Problem details ▸
Print the entries below again exactly as they stand, but skip any picture.

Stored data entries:
-- Opening Marker --

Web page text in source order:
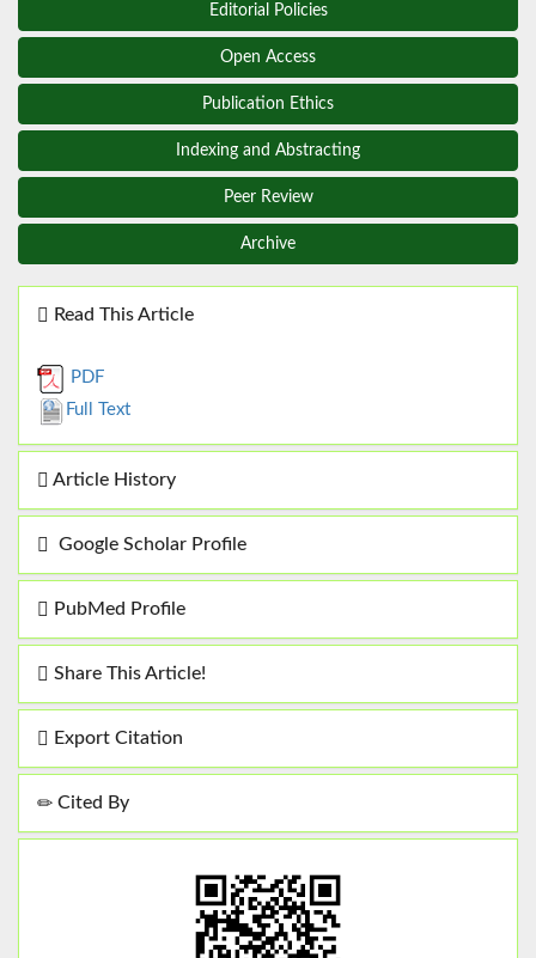
Editorial Policies
Open Access
Publication Ethics
Indexing and Abstracting
Peer Review
Archive
Read This Article
PDF
Full Text
Article History
Google Scholar Profile
PubMed Profile
Share This Article!
Export Citation
Cited By
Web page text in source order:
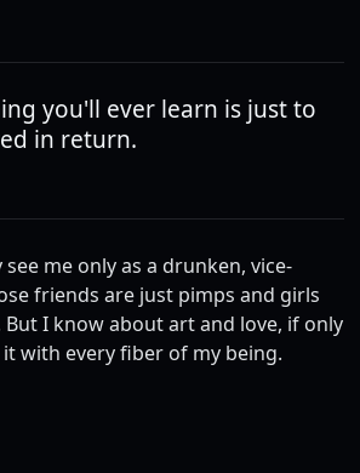
you'll ever learn is just to
in return.
me only as a drunken, vice-
friends are just pimps and girls
I know about art and love, if only
with every fiber of my being.
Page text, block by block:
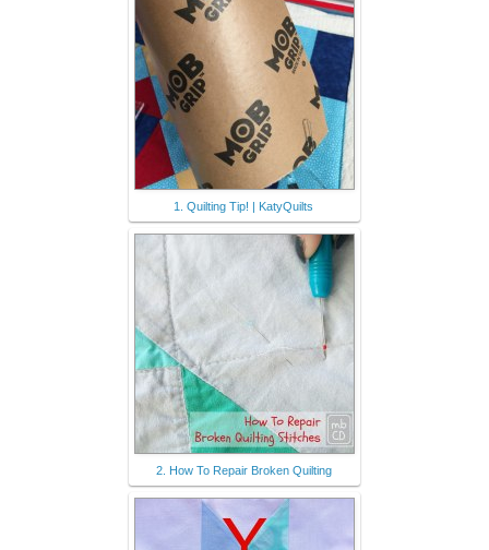
1. Quilting Tip! | KatyQuilts
2. How To Repair Broken Quilting
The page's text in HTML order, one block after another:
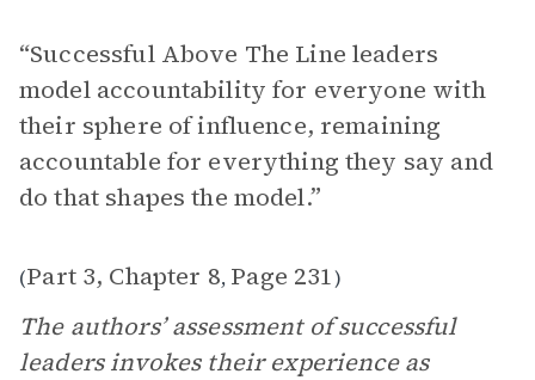
“Successful Above The Line leaders
model accountability for everyone with
their sphere of influence, remaining
accountable for everything they say and
do that shapes the model.”
(Part 3, Chapter 8, Page 231)
The authors’ assessment of successful
leaders invokes their experience as
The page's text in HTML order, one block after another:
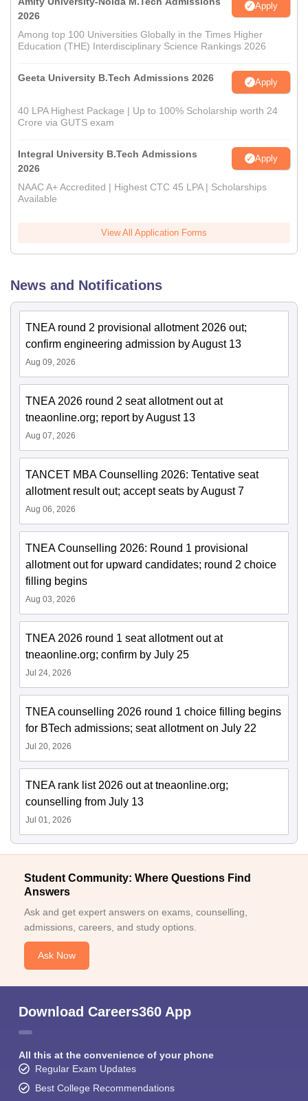
2026
Apply
Among top 100 Universities Globally in the Times Higher
Education (THE) Interdisciplinary Science Rankings 2026
Geeta University B.Tech Admissions 2026 Apply
40 LPA Highest Package | Up to 100% Scholarship worth 24
Crore via GUTS exam
Integral University B.Tech Admissions
2026
Apply
NAAC A+ Accredited | Highest CTC 45 LPA | Scholarships
Available
View All Application Forms
News and Notifications
TNEA round 2 provisional allotment 2026 out;
confirm engineering admission by August 13
Aug 09, 2026
TNEA 2026 round 2 seat allotment out at
tneaonline.org; report by August 13
Aug 07, 2026
TANCET MBA Counselling 2026: Tentative seat
allotment result out; accept seats by August 7
Aug 06, 2026
TNEA Counselling 2026: Round 1 provisional
allotment out for upward candidates; round 2 choice
filling begins
Aug 03, 2026
TNEA 2026 round 1 seat allotment out at
tneaonline.org; confirm by July 25
Jul 24, 2026
TNEA counselling 2026 round 1 choice filling begins
for BTech admissions; seat allotment on July 22
Jul 20, 2026
TNEA rank list 2026 out at tneaonline.org;
counselling from July 13
Jul 01, 2026
Student Community: Where Questions Find
Answers
Ask and get expert answers on exams, counselling,
admissions, careers, and study options.
Ask Now
Download Careers360 App
All this at the convenience of your phone
Regular Exam Updates
Best College Recommendations
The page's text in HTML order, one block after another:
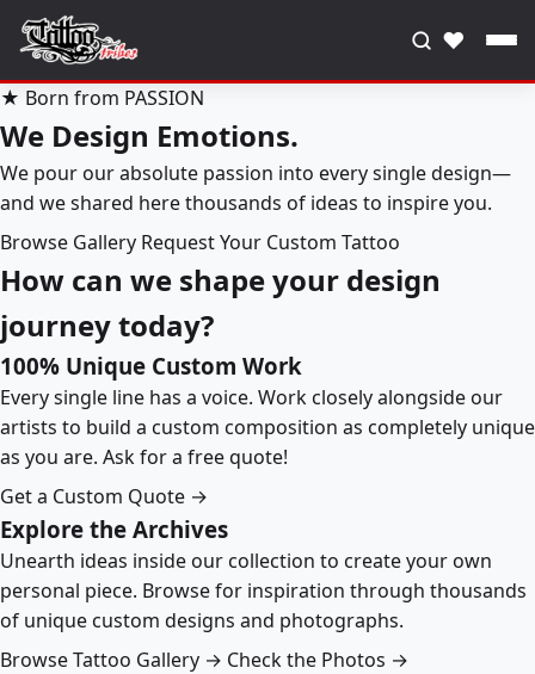
♥
★ Born from PASSION
We Design Emotions.
We pour our absolute passion into every single design—
and we shared here thousands of ideas to inspire you.
Browse Gallery Request Your Custom Tattoo
How can we shape your design
journey today?
100% Unique Custom Work
Every single line has a voice. Work closely alongside our
artists to build a custom composition as completely unique
as you are. Ask for a free quote!
Get a Custom Quote →
Explore the Archives
Unearth ideas inside our collection to create your own
personal piece. Browse for inspiration through thousands
of unique custom designs and photographs.
Browse Tattoo Gallery → Check the Photos →
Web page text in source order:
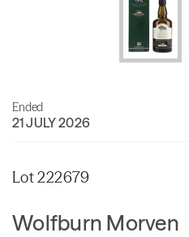
Ended
21 JULY 2026
Lot 222679
Wolfburn Morven
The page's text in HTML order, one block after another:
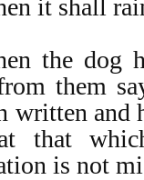
it shall
the dog
them
written and
that
is not
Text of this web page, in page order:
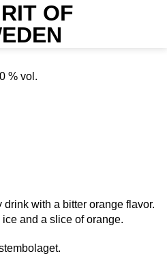
with a bitter orange flavor.
and a slice of orange.
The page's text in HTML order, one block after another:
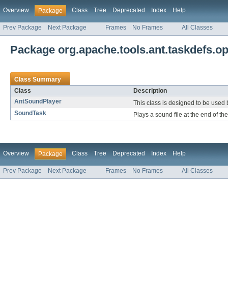
Overview Package Class Tree Deprecated Index Help
Prev Package Next Package Frames No Frames All Classes
Package
Class Summary
Class
Description
AntSoundPlayer
This class is designed to be used
SoundTask
Plays a sound file at the end of
Overview Package Class Tree Deprecated Index Help
Prev Package Next Package Frames No Frames All Classes
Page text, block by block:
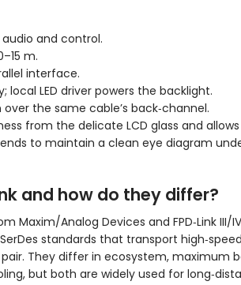
and control.
m.
interface.
local LED driver powers the backlight.
the same cable’s back‑channel.
from the delicate LCD glass and
to maintain a clean eye diagram
and how do they differ?
Maxim/Analog Devices and FPD‑Link III/
standards that transport
They differ in ecosystem, maximum
but both are widely used for
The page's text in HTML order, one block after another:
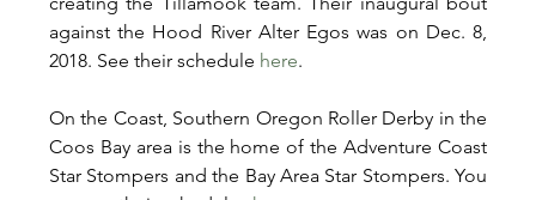
against the Hood River Alter Egos was on Dec. 8,
2018. See their schedule here.
On the Coast, Southern Oregon Roller Derby in the
Coos Bay area is the home of the Adventure Coast
Star Stompers and the Bay Area Star Stompers. You
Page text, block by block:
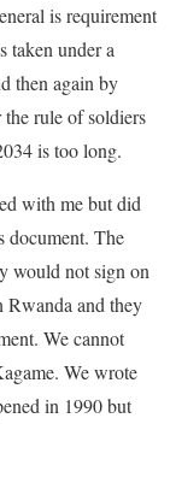
is requirement
taken under a
then again by
rule of soldiers
is too long.
with me but did
document. The
would not sign on
Rwanda and they
We cannot
We wrote
in 1990 but
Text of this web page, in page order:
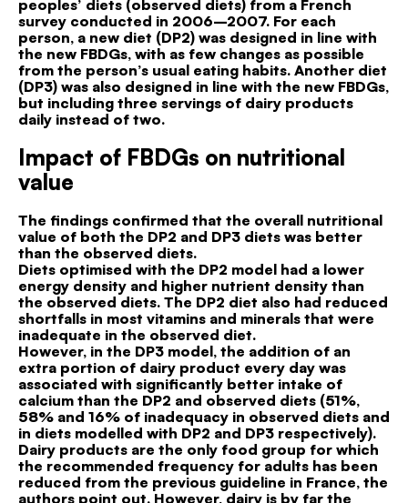
peoples’ diets (observed diets) from a French
survey conducted in 2006–2007. For each
person, a new diet (DP2) was designed in line with
the new FBDGs, with as few changes as possible
from the person’s usual eating habits. Another diet
(DP3) was also designed in line with the new FBDGs,
but including three servings of dairy products
daily instead of two.
Impact of FBDGs on nutritional
value
The findings confirmed that the overall nutritional
value of both the DP2 and DP3 diets was better
than the observed diets.
Diets optimised with the DP2 model had a lower
energy density and higher nutrient density than
the observed diets. The DP2 diet also had reduced
shortfalls in most vitamins and minerals that were
inadequate in the observed diet.
However, in the DP3 model, the addition of an
extra portion of dairy product every day was
associated with significantly better intake of
calcium than the DP2 and observed diets (51%,
58% and 16% of inadequacy in observed diets and
in diets modelled with DP2 and DP3 respectively).
Dairy products are the only food group for which
the recommended frequency for adults has been
reduced from the previous guideline in France, the
authors point out. However, dairy is by far the
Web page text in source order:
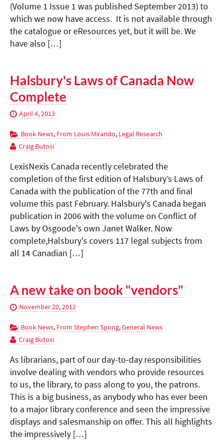
(Volume 1 Issue 1 was published September 2013) to
which we now have access. It is not available through
the catalogue or eResources yet, but it will be. We
have also […]
Halsbury's Laws of Canada Now
Complete
April 4, 2013
Book News, From Louis Mirando, Legal Research
Craig Butosi
LexisNexis Canada recently celebrated the
completion of the first edition of Halsbury’s Laws of
Canada with the publication of the 77th and final
volume this past February. Halsbury's Canada began
publication in 2006 with the volume on Conflict of
Laws by Osgoode's own Janet Walker. Now
complete,Halsbury's covers 117 legal subjects from
all 14 Canadian […]
A new take on book "vendors"
November 20, 2012
Book News, From Stephen Spong,General News
Craig Butosi
As librarians, part of our day-to-day responsibilities
involve dealing with vendors who provide resources
to us, the library, to pass along to you, the patrons.
This is a big business, as anybody who has ever been
to a major library conference and seen the impressive
displays and salesmanship on offer. This all highlights
the impressively […]
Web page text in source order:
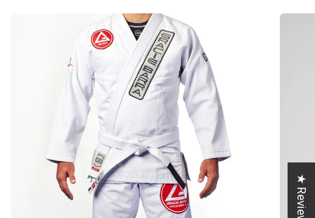
★ Reviews
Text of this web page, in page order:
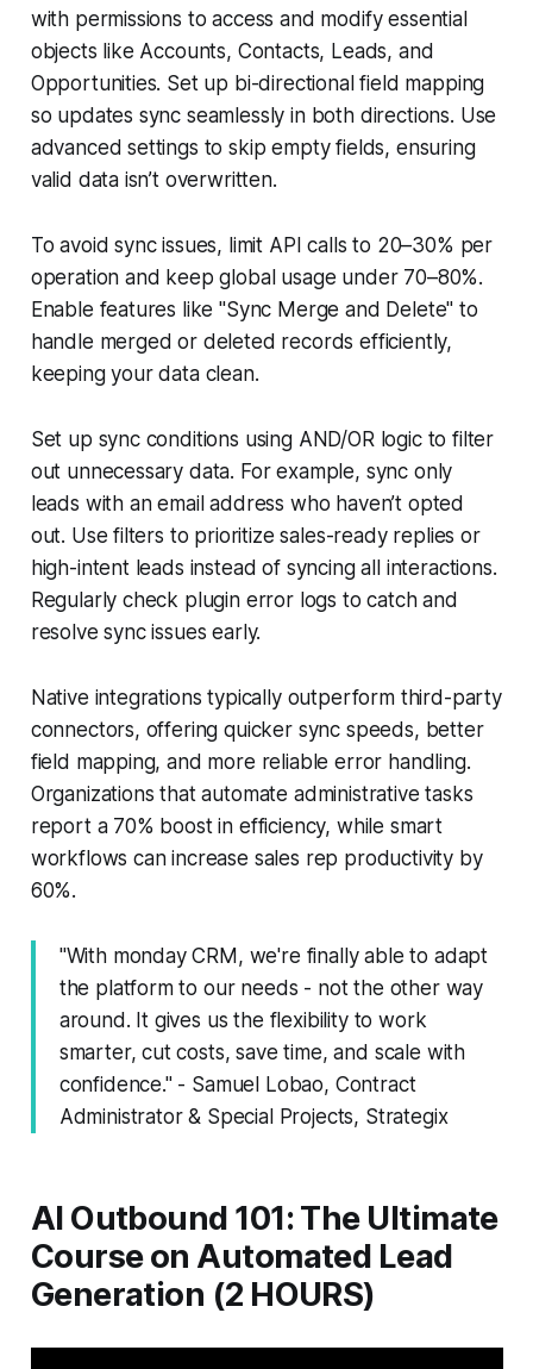
with permissions to access and modify essential
objects like Accounts, Contacts, Leads, and
Opportunities. Set up bi-directional field mapping
so updates sync seamlessly in both directions. Use
advanced settings to skip empty fields, ensuring
valid data isn’t overwritten.
To avoid sync issues, limit API calls to 20–30% per
operation and keep global usage under 70–80%.
Enable features like "Sync Merge and Delete" to
handle merged or deleted records efficiently,
keeping your data clean.
Set up sync conditions using AND/OR logic to filter
out unnecessary data. For example, sync only
leads with an email address who haven’t opted
out. Use filters to prioritize sales-ready replies or
high-intent leads instead of syncing all interactions.
Regularly check plugin error logs to catch and
resolve sync issues early.
Native integrations typically outperform third-party
connectors, offering quicker sync speeds, better
field mapping, and more reliable error handling.
Organizations that automate administrative tasks
report a 70% boost in efficiency, while smart
workflows can increase sales rep productivity by
60%.
"With monday CRM, we're finally able to adapt
the platform to our needs - not the other way
around. It gives us the flexibility to work
smarter, cut costs, save time, and scale with
confidence." - Samuel Lobao, Contract
Administrator & Special Projects, Strategix
AI Outbound 101: The Ultimate
Course on Automated Lead
Generation (2 HOURS)
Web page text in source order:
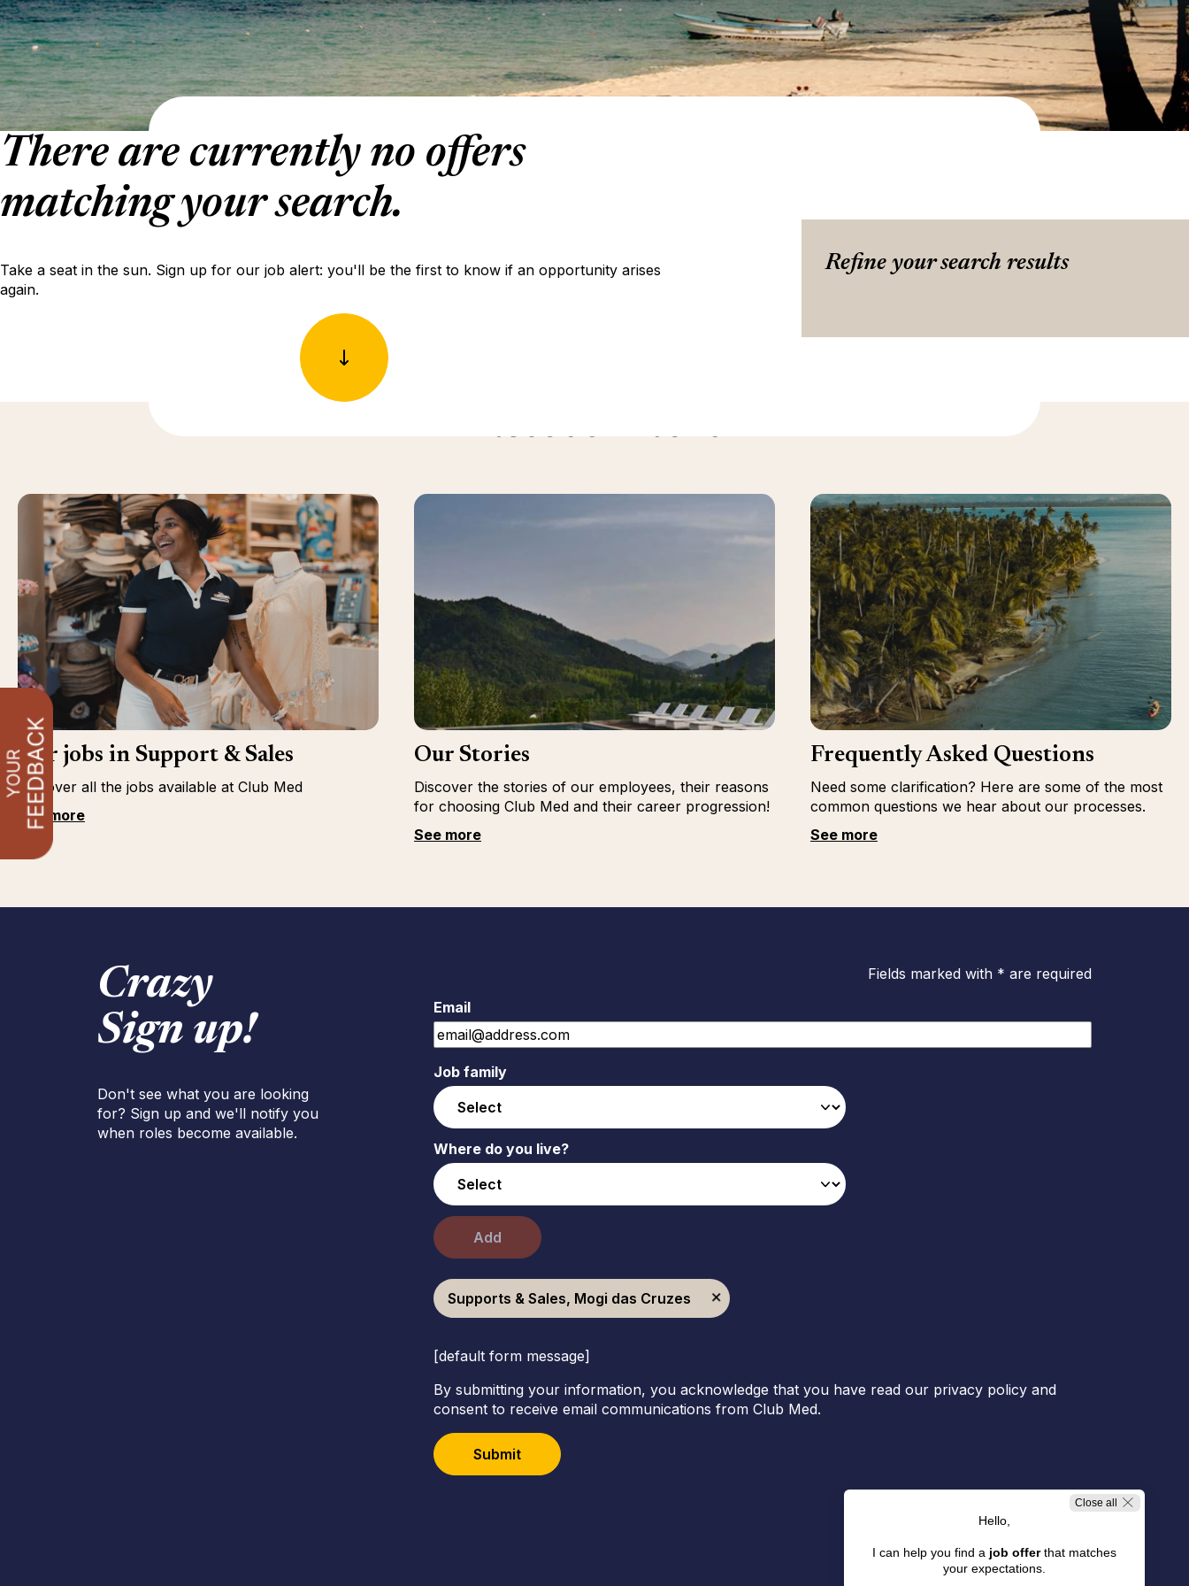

-- Closing Marker --

Your solution ▸
Web page text in source order:
Editorial Policies
Open Access
Publication Ethics
Indexing and Abstracting
Peer Review
Archive
Read This Article
PDF
Full Text
Article History
Google Scholar Profile
PubMed Profile
Share This Article!
Export Citation
Cited By
Web page text in source order:
you'll ever learn is just to
in return.
me only as a drunken, vice-
friends are just pimps and girls
I know about art and love, if only
with every fiber of my being.
Page text, block by block:
1. Quilting Tip! | KatyQuilts
2. How To Repair Broken Quilting
The page's text in HTML order, one block after another:
“Successful Above The Line leaders
model accountability for everyone with
their sphere of influence, remaining
accountable for everything they say and
do that shapes the model.”
(Part 3, Chapter 8, Page 231)
The authors’ assessment of successful
leaders invokes their experience as
The page's text in HTML order, one block after another:
2026
Apply
Among top 100 Universities Globally in the Times Higher
Education (THE) Interdisciplinary Science Rankings 2026
Geeta University B.Tech Admissions 2026 Apply
40 LPA Highest Package | Up to 100% Scholarship worth 24
Crore via GUTS exam
Integral University B.Tech Admissions
2026
Apply
NAAC A+ Accredited | Highest CTC 45 LPA | Scholarships
Available
View All Application Forms
News and Notifications
TNEA round 2 provisional allotment 2026 out;
confirm engineering admission by August 13
Aug 09, 2026
TNEA 2026 round 2 seat allotment out at
tneaonline.org; report by August 13
Aug 07, 2026
TANCET MBA Counselling 2026: Tentative seat
allotment result out; accept seats by August 7
Aug 06, 2026
TNEA Counselling 2026: Round 1 provisional
allotment out for upward candidates; round 2 choice
filling begins
Aug 03, 2026
TNEA 2026 round 1 seat allotment out at
tneaonline.org; confirm by July 25
Jul 24, 2026
TNEA counselling 2026 round 1 choice filling begins
for BTech admissions; seat allotment on July 22
Jul 20, 2026
TNEA rank list 2026 out at tneaonline.org;
counselling from July 13
Jul 01, 2026
Student Community: Where Questions Find
Answers
Ask and get expert answers on exams, counselling,
admissions, careers, and study options.
Ask Now
Download Careers360 App
All this at the convenience of your phone
Regular Exam Updates
Best College Recommendations
The page's text in HTML order, one block after another:
♥
★ Born from PASSION
We Design Emotions.
We pour our absolute passion into every single design—
and we shared here thousands of ideas to inspire you.
Browse Gallery Request Your Custom Tattoo
How can we shape your design
journey today?
100% Unique Custom Work
Every single line has a voice. Work closely alongside our
artists to build a custom composition as completely unique
as you are. Ask for a free quote!
Get a Custom Quote →
Explore the Archives
Unearth ideas inside our collection to create your own
personal piece. Browse for inspiration through thousands
of unique custom designs and photographs.
Browse Tattoo Gallery → Check the Photos →
Web page text in source order:
Ended
21 JULY 2026
Lot 222679
Wolfburn Morven
The page's text in HTML order, one block after another:
it shall
the dog
them
written and
that
is not
Text of this web page, in page order:
with a bitter orange flavor.
and a slice of orange.
The page's text in HTML order, one block after another:
Overview Package Class Tree Deprecated Index Help
Prev Package Next Package Frames No Frames All Classes
Package
Class Summary
Class
Description
AntSoundPlayer
This class is designed to be used
SoundTask
Plays a sound file at the end of
Overview Package Class Tree Deprecated Index Help
Prev Package Next Package Frames No Frames All Classes
Page text, block by block:
and control.
m.
interface.
local LED driver powers the backlight.
the same cable’s back‑channel.
from the delicate LCD glass and
to maintain a clean eye diagram
and how do they differ?
Maxim/Analog Devices and FPD‑Link III/
standards that transport
They differ in ecosystem, maximum
but both are widely used for
The page's text in HTML order, one block after another:
against the Hood River Alter Egos was on Dec. 8,
2018. See their schedule here.
On the Coast, Southern Oregon Roller Derby in the
Coos Bay area is the home of the Adventure Coast
Star Stompers and the Bay Area Star Stompers. You
Page text, block by block:
is requirement
taken under a
then again by
rule of soldiers
is too long.
with me but did
document. The
would not sign on
Rwanda and they
We cannot
We wrote
in 1990 but
Text of this web page, in page order:
peoples’ diets (observed diets) from a French
survey conducted in 2006–2007. For each
person, a new diet (DP2) was designed in line with
the new FBDGs, with as few changes as possible
from the person’s usual eating habits. Another diet
(DP3) was also designed in line with the new FBDGs,
but including three servings of dairy products
daily instead of two.
Impact of FBDGs on nutritional
value
The findings confirmed that the overall nutritional
value of both the DP2 and DP3 diets was better
than the observed diets.
Diets optimised with the DP2 model had a lower
energy density and higher nutrient density than
the observed diets. The DP2 diet also had reduced
shortfalls in most vitamins and minerals that were
inadequate in the observed diet.
However, in the DP3 model, the addition of an
extra portion of dairy product every day was
associated with significantly better intake of
calcium than the DP2 and observed diets (51%,
58% and 16% of inadequacy in observed diets and
in diets modelled with DP2 and DP3 respectively).
Dairy products are the only food group for which
the recommended frequency for adults has been
reduced from the previous guideline in France, the
authors point out. However, dairy is by far the
Web page text in source order:
(Volume 1 Issue 1 was published September 2013) to
which we now have access. It is not available through
the catalogue or eResources yet, but it will be. We
have also […]
Halsbury's Laws of Canada Now
Complete
April 4, 2013
Book News, From Louis Mirando, Legal Research
Craig Butosi
LexisNexis Canada recently celebrated the
completion of the first edition of Halsbury’s Laws of
Canada with the publication of the 77th and final
volume this past February. Halsbury's Canada began
publication in 2006 with the volume on Conflict of
Laws by Osgoode's own Janet Walker. Now
complete,Halsbury's covers 117 legal subjects from
all 14 Canadian […]
A new take on book "vendors"
November 20, 2012
Book News, From Stephen Spong,General News
Craig Butosi
As librarians, part of our day-to-day responsibilities
involve dealing with vendors who provide resources
to us, the library, to pass along to you, the patrons.
This is a big business, as anybody who has ever been
to a major library conference and seen the impressive
displays and salesmanship on offer. This all highlights
the impressively […]
Web page text in source order:
★ Reviews
Text of this web page, in page order:
with permissions to access and modify essential
objects like Accounts, Contacts, Leads, and
Opportunities. Set up bi-directional field mapping
so updates sync seamlessly in both directions. Use
advanced settings to skip empty fields, ensuring
valid data isn’t overwritten.
To avoid sync issues, limit API calls to 20–30% per
operation and keep global usage under 70–80%.
Enable features like "Sync Merge and Delete" to
handle merged or deleted records efficiently,
keeping your data clean.
Set up sync conditions using AND/OR logic to filter
out unnecessary data. For example, sync only
leads with an email address who haven’t opted
out. Use filters to prioritize sales-ready replies or
high-intent leads instead of syncing all interactions.
Regularly check plugin error logs to catch and
resolve sync issues early.
Native integrations typically outperform third-party
connectors, offering quicker sync speeds, better
field mapping, and more reliable error handling.
Organizations that automate administrative tasks
report a 70% boost in efficiency, while smart
workflows can increase sales rep productivity by
60%.
"With monday CRM, we're finally able to adapt
the platform to our needs - not the other way
around. It gives us the flexibility to work
smarter, cut costs, save time, and scale with
confidence." - Samuel Lobao, Contract
Administrator & Special Projects, Strategix
AI Outbound 101: The Ultimate
Course on Automated Lead
Generation (2 HOURS)
Web page text in source order:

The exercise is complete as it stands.